- _Items from a dataset_
————————

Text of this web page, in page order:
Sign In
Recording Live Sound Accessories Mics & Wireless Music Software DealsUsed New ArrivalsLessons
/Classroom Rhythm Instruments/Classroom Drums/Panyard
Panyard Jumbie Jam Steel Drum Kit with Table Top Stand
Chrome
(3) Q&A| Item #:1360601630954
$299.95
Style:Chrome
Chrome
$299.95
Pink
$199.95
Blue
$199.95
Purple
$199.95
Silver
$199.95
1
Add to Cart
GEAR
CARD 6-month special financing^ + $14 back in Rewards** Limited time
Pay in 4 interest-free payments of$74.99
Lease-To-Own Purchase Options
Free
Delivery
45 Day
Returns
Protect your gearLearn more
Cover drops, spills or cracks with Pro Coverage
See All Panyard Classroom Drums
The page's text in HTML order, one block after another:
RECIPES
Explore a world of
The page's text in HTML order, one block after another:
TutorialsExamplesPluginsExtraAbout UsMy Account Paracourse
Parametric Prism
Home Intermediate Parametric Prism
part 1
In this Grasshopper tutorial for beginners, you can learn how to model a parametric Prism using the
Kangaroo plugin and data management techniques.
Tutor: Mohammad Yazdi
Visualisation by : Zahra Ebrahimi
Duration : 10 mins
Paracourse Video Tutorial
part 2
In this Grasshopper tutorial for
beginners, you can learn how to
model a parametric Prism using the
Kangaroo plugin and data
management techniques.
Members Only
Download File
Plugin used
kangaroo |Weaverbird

————————

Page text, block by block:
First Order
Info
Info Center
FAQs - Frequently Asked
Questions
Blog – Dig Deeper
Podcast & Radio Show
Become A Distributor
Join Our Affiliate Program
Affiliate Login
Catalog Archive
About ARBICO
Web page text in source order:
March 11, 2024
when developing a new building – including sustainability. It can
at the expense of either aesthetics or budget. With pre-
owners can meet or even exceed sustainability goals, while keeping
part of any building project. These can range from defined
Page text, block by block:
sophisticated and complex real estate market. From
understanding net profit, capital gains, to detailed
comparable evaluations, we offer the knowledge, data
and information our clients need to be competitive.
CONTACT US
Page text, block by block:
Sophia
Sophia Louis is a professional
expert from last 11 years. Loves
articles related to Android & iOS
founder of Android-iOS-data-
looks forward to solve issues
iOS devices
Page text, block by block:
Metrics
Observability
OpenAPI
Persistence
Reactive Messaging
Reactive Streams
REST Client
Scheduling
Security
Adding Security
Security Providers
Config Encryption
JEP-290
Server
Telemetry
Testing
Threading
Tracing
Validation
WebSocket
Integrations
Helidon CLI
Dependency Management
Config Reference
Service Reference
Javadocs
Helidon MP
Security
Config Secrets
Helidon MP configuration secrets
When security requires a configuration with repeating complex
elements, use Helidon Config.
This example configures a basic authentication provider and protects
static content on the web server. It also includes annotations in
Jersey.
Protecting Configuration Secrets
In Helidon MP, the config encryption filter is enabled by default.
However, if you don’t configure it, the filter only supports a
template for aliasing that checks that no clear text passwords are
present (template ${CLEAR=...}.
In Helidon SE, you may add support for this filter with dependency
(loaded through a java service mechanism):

————————

- _Problem to work on_
Only the lines above starting with the one with "Paracourse Video Tutorial" and going through the one with "kangaroo |Weaverbird" are to be copied, word for word and with both ends kept.

- _Final answer_
Paracourse Video Tutorial
part 2
In this Grasshopper tutorial for
beginners, you can learn how to
model a parametric Prism using the
Kangaroo plugin and data
management techniques.
Members Only
Download File
Plugin used
kangaroo |Weaverbird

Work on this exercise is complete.